[Source data]
.....

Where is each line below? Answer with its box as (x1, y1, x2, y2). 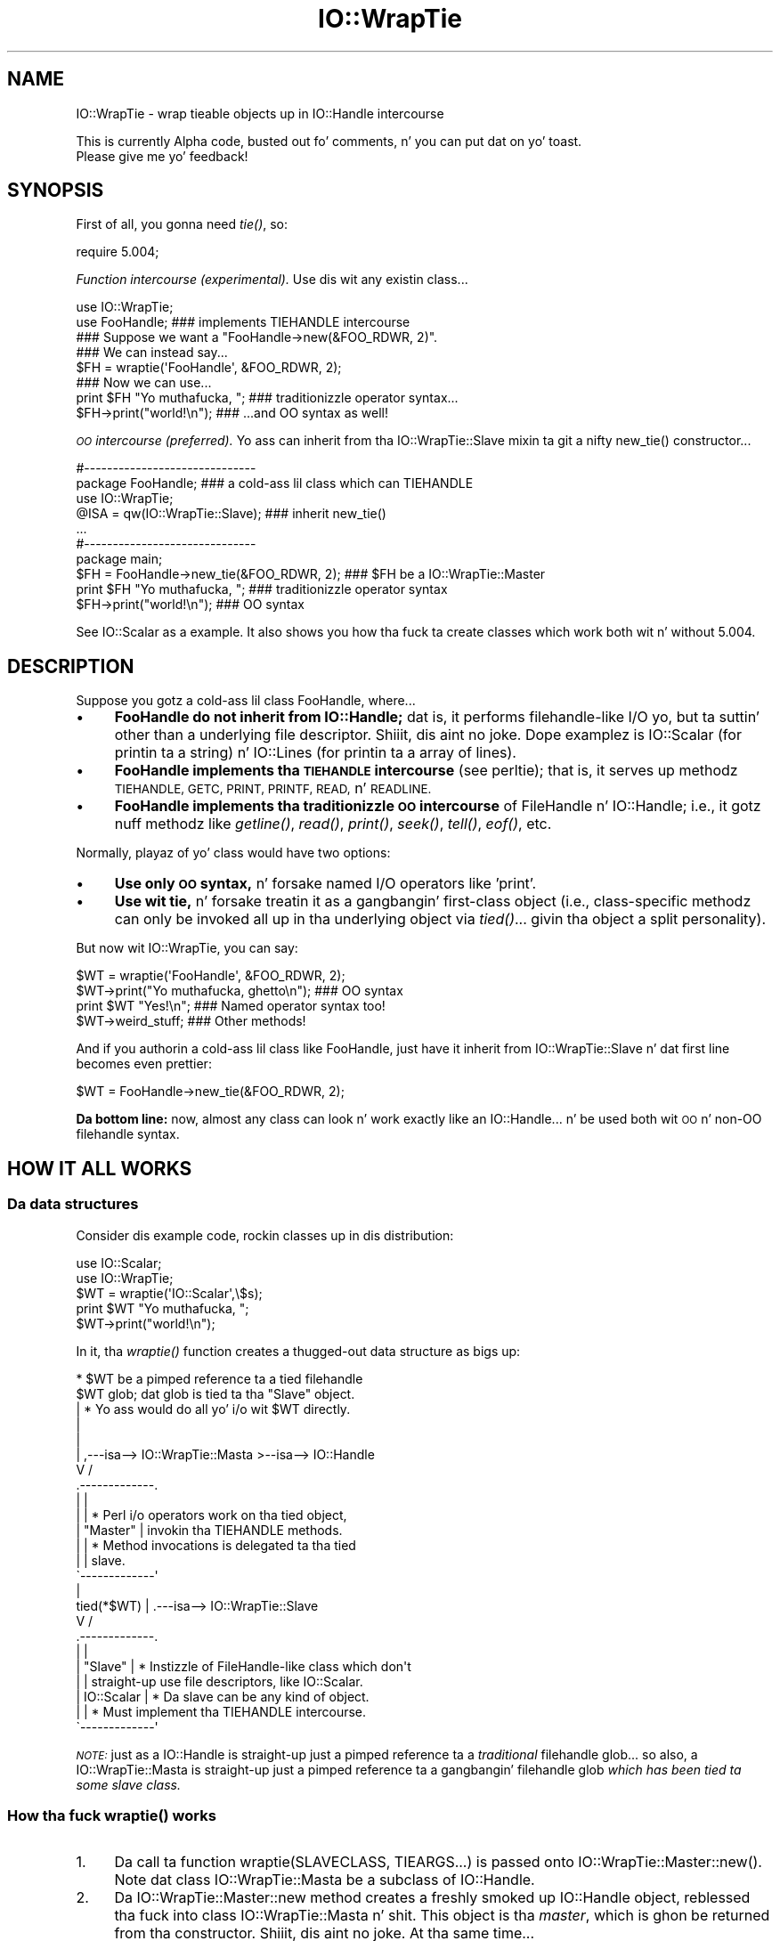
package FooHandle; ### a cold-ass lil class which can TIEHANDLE (76, 475, 474, 491)
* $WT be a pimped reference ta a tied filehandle (76, 1370, 363, 1386)
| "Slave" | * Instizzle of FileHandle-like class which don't (76, 1658, 411, 1674)
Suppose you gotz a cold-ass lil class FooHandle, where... (76, 693, 416, 709)
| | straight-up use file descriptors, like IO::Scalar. (76, 1673, 363, 1689)
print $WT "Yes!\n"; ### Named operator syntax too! (76, 998, 386, 1014)
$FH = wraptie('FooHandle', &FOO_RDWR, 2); (76, 360, 342, 376)
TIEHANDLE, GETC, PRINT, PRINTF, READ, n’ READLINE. (114, 779, 432, 798)
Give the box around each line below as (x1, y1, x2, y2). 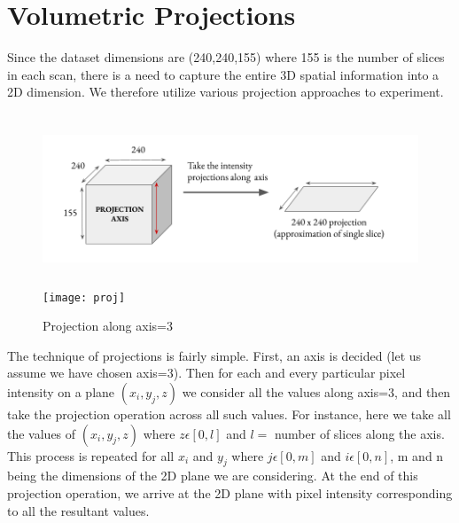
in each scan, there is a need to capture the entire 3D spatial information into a (7, 65, 440, 83)
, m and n (390, 446, 444, 464)
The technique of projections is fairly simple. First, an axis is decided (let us (7, 346, 422, 364)
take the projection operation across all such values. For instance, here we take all (7, 404, 451, 423)
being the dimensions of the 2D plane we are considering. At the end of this (7, 466, 418, 485)
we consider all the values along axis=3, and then (182, 382, 451, 401)
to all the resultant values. (7, 501, 150, 519)
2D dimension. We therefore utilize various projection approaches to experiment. (7, 82, 444, 101)
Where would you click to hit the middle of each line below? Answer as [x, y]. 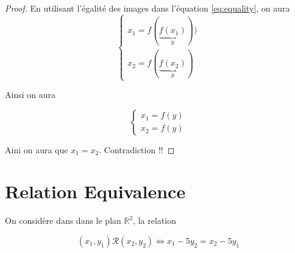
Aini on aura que [37, 149]
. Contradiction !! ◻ [137, 149]
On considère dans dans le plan [63, 220]
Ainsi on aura [30, 95]
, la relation [155, 220]
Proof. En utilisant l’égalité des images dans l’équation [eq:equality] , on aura [147, 8]
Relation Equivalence [95, 191]
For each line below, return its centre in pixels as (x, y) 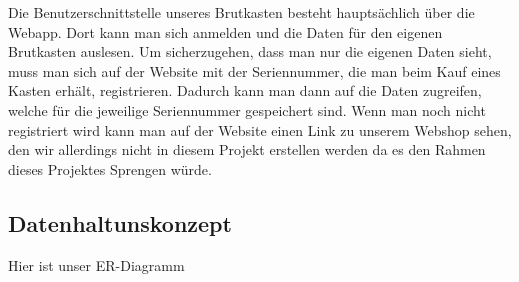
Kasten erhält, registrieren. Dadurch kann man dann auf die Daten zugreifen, (245, 90)
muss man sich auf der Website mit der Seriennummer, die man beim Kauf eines (254, 70)
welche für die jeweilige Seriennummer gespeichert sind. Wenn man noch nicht (247, 109)
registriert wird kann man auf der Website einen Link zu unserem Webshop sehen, (260, 129)
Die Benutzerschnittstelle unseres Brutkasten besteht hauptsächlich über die (241, 12)
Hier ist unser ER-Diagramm (96, 264)
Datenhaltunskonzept (120, 222)
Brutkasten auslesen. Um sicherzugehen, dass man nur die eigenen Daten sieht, (250, 51)
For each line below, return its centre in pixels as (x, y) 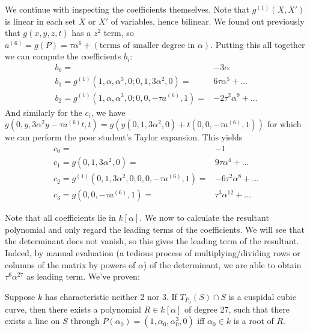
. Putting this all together (258, 44)
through (85, 321)
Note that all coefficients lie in (60, 217)
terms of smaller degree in (147, 45)
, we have (108, 112)
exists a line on (32, 321)
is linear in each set (41, 21)
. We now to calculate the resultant (204, 217)
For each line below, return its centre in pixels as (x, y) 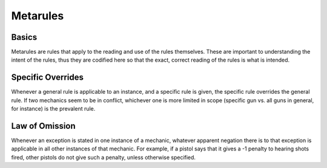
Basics (24, 37)
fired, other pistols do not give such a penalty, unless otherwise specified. (104, 157)
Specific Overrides (48, 78)
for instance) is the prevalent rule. (53, 109)
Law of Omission (43, 126)
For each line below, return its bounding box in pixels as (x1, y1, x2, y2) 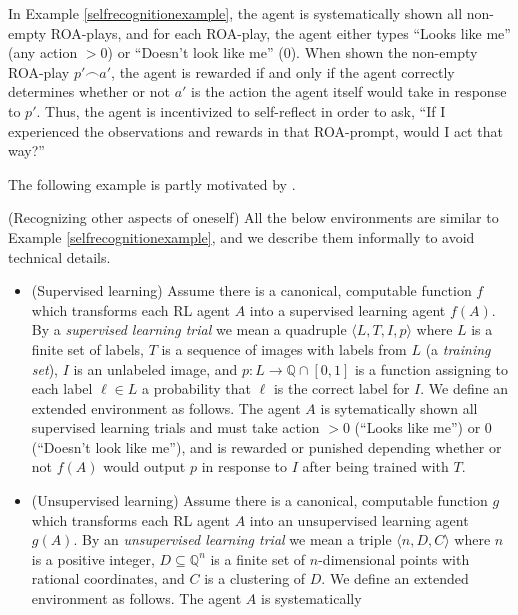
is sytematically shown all (320, 397, 478, 418)
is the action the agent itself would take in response (191, 81, 507, 102)
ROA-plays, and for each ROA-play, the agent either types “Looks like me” (50, 22, 511, 43)
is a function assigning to (354, 358, 509, 379)
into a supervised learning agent (249, 299, 446, 320)
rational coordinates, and (31, 568, 185, 589)
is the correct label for (273, 378, 410, 399)
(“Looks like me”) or (354, 417, 481, 438)
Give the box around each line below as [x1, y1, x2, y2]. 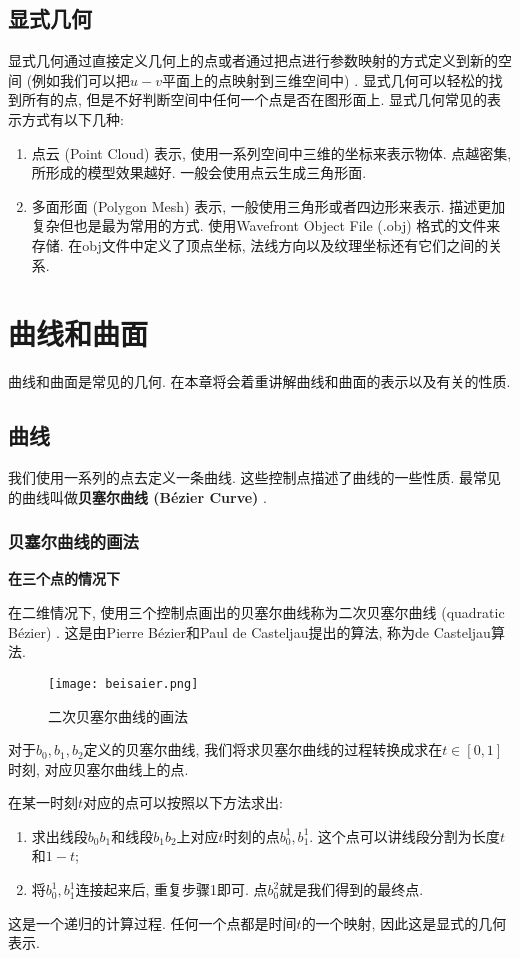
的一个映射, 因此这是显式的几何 [301, 912, 507, 933]
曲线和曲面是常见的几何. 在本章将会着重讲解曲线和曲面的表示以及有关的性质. [8, 371, 511, 392]
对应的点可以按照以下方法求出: [83, 792, 283, 813]
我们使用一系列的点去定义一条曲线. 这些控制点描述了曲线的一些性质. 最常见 [8, 467, 502, 488]
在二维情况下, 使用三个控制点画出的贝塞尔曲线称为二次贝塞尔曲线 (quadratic [8, 602, 505, 623]
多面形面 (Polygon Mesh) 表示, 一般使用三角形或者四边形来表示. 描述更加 [31, 195, 506, 216]
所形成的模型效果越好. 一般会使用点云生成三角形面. [31, 162, 367, 183]
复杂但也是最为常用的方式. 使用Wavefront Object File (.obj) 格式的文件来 [31, 215, 501, 236]
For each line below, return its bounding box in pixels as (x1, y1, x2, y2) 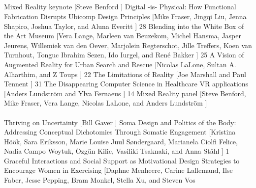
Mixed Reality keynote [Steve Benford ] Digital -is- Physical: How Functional (4, 1, 236, 12)
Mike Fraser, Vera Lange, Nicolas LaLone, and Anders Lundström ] (4, 98, 207, 108)
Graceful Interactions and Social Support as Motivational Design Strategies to (4, 155, 240, 165)
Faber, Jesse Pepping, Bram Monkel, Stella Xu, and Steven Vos (4, 175, 195, 185)
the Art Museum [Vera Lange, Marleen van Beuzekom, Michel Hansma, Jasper (4, 30, 241, 41)
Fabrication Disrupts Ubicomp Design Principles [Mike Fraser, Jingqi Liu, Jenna (4, 11, 247, 21)
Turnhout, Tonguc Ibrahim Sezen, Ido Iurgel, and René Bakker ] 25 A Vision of (4, 50, 244, 60)
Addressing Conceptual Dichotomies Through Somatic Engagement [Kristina (4, 127, 236, 137)
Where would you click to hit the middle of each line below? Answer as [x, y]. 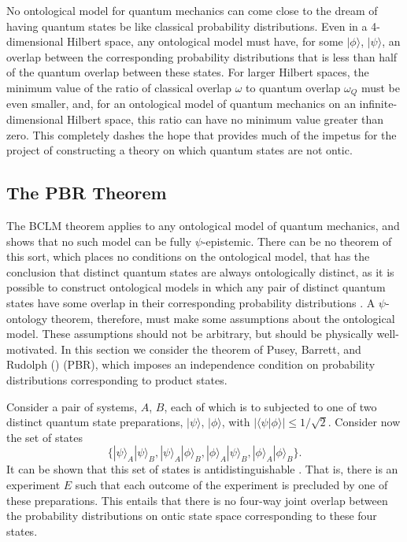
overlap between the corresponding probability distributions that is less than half [202, 56]
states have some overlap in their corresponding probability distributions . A [191, 302]
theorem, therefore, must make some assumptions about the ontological [223, 318]
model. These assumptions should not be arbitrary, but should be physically [190, 334]
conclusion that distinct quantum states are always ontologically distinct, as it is [200, 271]
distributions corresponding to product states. [117, 379]
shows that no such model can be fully [99, 241]
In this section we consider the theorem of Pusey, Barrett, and [211, 349]
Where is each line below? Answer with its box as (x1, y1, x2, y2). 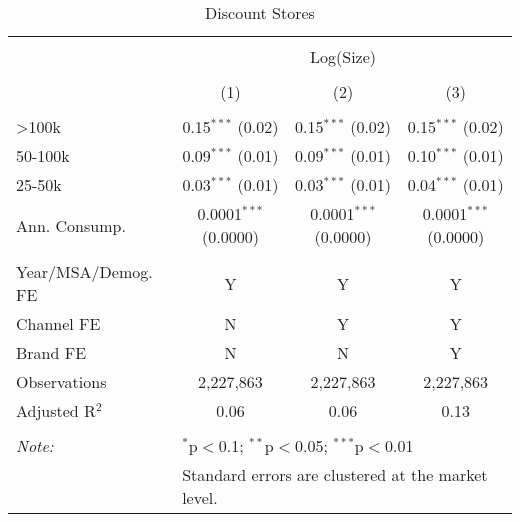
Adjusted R (16, 399, 96, 422)
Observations (16, 370, 107, 393)
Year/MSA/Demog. (16, 260, 153, 283)
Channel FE (16, 312, 101, 335)
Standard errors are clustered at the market (182, 463, 488, 486)
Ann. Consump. (16, 213, 126, 237)
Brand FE (16, 341, 87, 364)
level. (182, 486, 218, 509)
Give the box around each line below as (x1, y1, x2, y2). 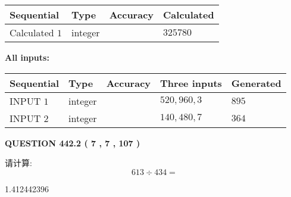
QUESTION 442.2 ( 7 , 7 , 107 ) (5, 136, 140, 149)
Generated (231, 76, 281, 90)
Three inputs (160, 76, 222, 90)
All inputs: (5, 51, 49, 63)
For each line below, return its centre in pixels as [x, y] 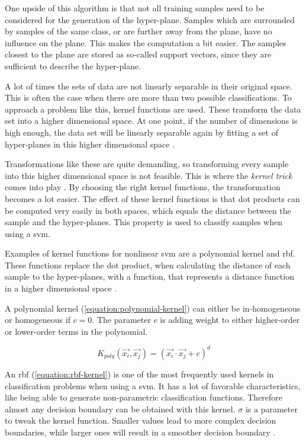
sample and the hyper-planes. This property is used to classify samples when [144, 222]
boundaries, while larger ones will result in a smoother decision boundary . [140, 432]
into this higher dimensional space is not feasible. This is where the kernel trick [149, 175]
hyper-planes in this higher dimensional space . [90, 144]
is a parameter [271, 409]
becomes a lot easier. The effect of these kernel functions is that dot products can [152, 198]
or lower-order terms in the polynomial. [76, 331]
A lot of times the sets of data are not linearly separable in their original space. [149, 86]
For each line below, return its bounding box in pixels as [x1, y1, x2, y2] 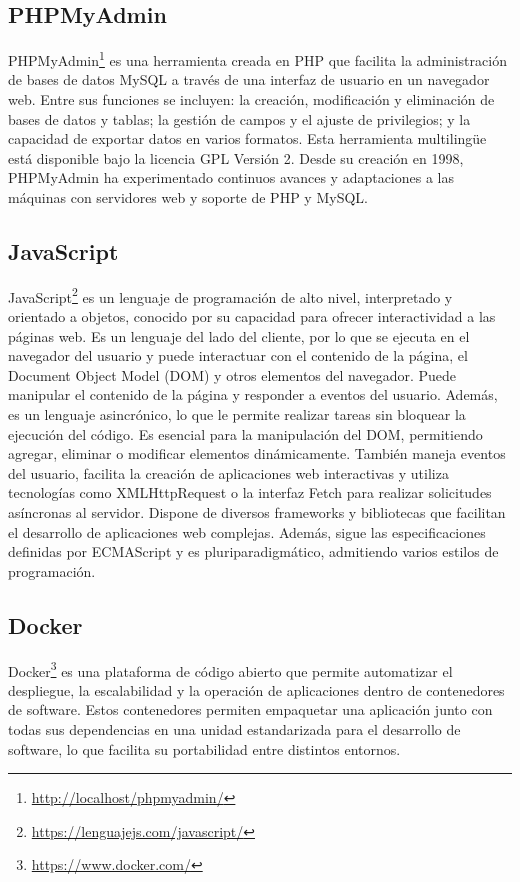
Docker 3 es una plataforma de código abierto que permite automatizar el [8, 657, 453, 681]
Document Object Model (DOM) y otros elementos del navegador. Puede [8, 364, 457, 385]
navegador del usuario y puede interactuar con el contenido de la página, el [8, 345, 468, 366]
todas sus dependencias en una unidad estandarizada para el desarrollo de [8, 719, 461, 740]
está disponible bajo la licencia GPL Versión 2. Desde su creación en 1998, [8, 147, 464, 168]
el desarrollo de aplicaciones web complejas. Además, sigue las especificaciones [8, 521, 486, 542]
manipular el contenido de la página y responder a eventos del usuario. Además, [8, 384, 498, 405]
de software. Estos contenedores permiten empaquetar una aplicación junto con [8, 699, 493, 720]
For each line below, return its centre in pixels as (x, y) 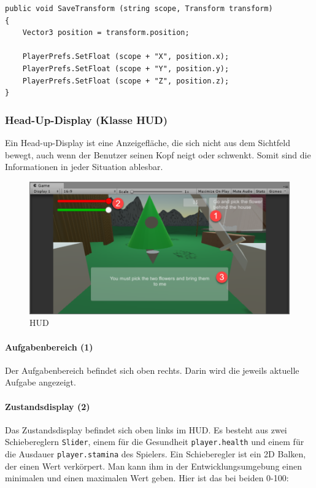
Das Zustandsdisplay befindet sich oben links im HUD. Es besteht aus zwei (146, 429)
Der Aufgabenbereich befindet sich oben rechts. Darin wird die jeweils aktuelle (152, 370)
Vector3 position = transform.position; (106, 33)
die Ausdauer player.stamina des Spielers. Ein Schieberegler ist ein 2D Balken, (156, 454)
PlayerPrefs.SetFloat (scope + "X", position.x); (126, 57)
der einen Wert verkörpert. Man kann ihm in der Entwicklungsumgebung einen (153, 466)
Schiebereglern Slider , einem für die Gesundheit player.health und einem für (155, 442)
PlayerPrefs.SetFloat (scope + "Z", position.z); (126, 81)
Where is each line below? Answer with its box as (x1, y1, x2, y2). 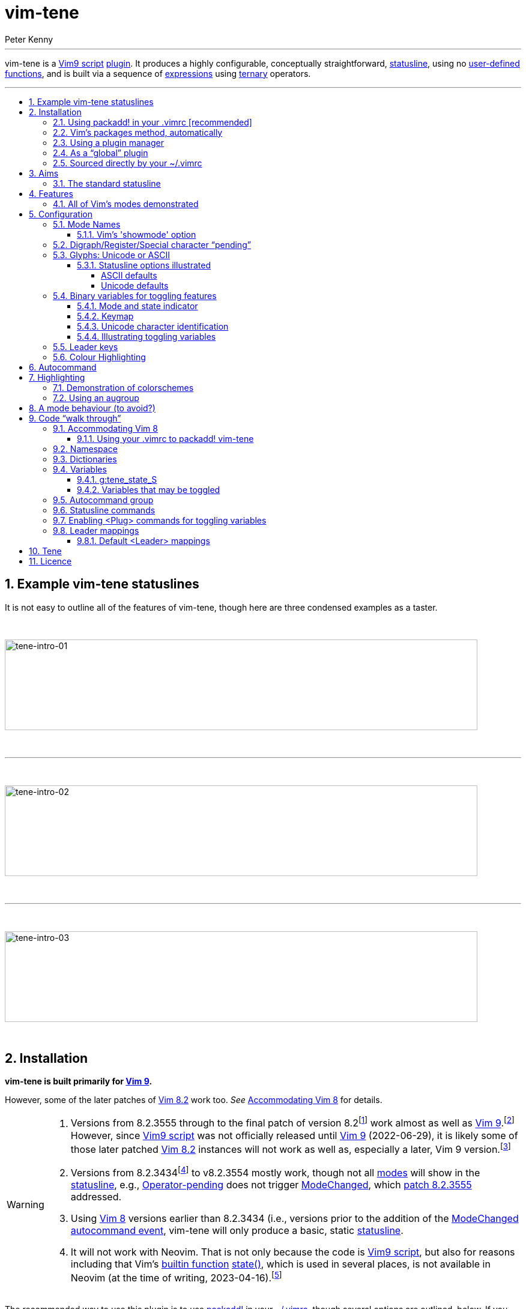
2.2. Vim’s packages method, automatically (53, 127, 223, 138)
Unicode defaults (101, 280, 169, 291)
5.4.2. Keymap (77, 310, 134, 321)
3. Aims (29, 168, 59, 178)
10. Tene (29, 545, 62, 556)
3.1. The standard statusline (53, 178, 161, 189)
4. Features (29, 188, 73, 199)
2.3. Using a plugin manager (53, 137, 164, 148)
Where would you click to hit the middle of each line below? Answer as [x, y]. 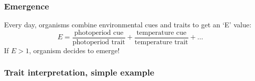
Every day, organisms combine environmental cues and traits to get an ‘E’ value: [128, 25]
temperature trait [161, 42]
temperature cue [161, 33]
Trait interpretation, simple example [79, 72]
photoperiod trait [99, 42]
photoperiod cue [99, 33]
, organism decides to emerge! [74, 50]
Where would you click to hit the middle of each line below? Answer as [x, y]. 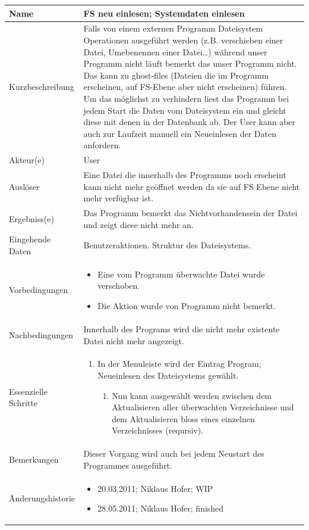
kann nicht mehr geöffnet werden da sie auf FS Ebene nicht [192, 186]
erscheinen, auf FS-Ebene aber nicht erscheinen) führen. [185, 87]
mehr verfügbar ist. [118, 198]
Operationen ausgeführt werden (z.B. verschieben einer [183, 40]
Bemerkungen [34, 459]
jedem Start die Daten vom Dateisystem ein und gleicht [185, 110]
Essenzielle [28, 391]
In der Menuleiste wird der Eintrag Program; [179, 364]
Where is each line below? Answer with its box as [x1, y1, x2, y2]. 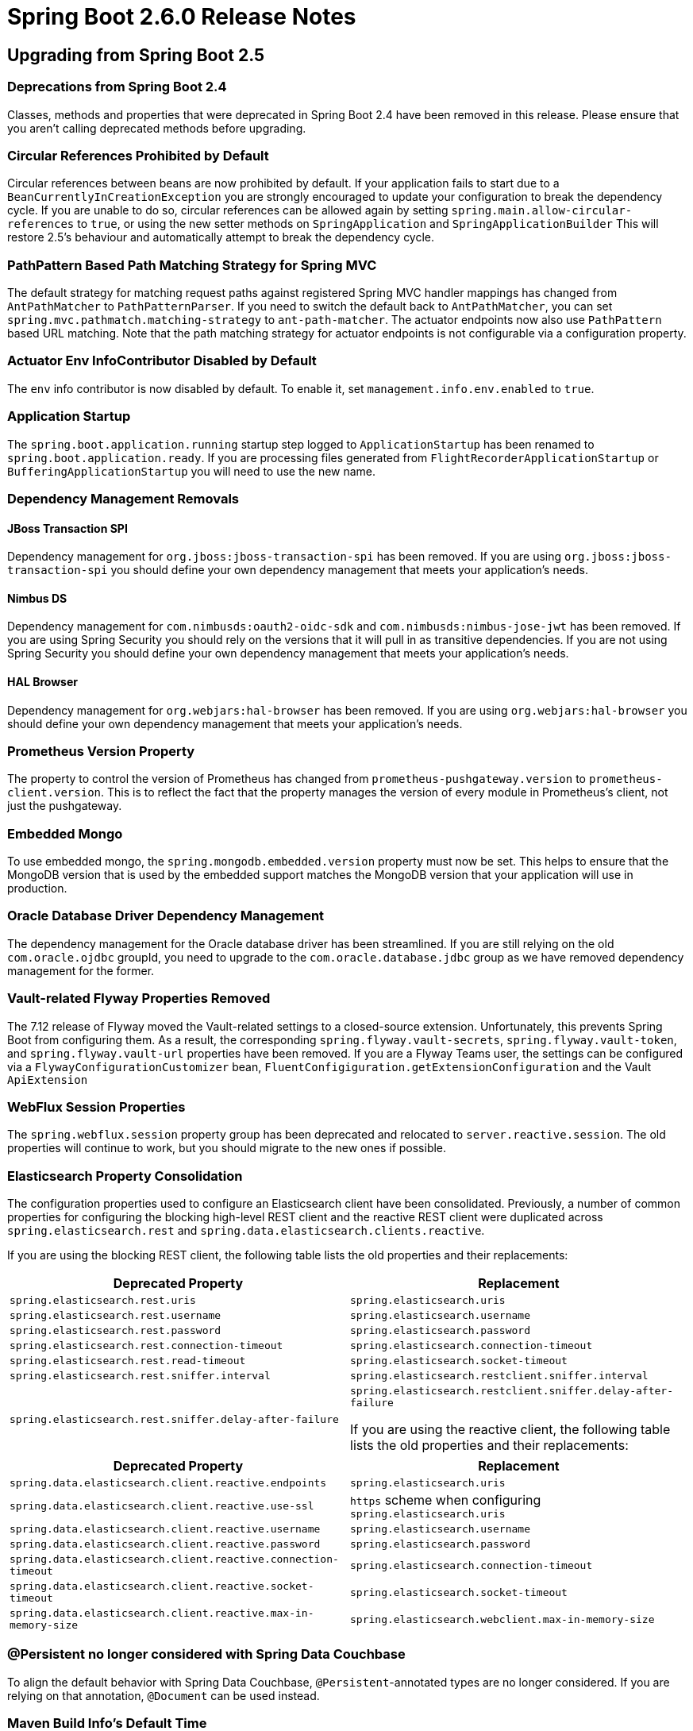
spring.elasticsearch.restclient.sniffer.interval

.....

## TRY IT
From the line with "temperature cue [161, 33]" to the last line above, restate each line word for word, but skip the pictures.

## TASK OUTPUT
temperature cue [161, 33]
Trait interpretation, simple example [79, 72]
photoperiod trait [99, 42]
photoperiod cue [99, 33]
, organism decides to emerge! [74, 50]
Where would you click to hit the middle of each line below? Answer as [x, y]. 
kann nicht mehr geöffnet werden da sie auf FS Ebene nicht [192, 186]
erscheinen, auf FS-Ebene aber nicht erscheinen) führen. [185, 87]
mehr verfügbar ist. [118, 198]
Operationen ausgeführt werden (z.B. verschieben einer [183, 40]
Bemerkungen [34, 459]
jedem Start die Daten vom Dateisystem ein und gleicht [185, 110]
Essenzielle [28, 391]
In der Menuleiste wird der Eintrag Program; [179, 364]
Where is each line below? Answer with its box as [x1, y1, x2, y2]. 
spring.elasticsearch.restclient.sniffer.interval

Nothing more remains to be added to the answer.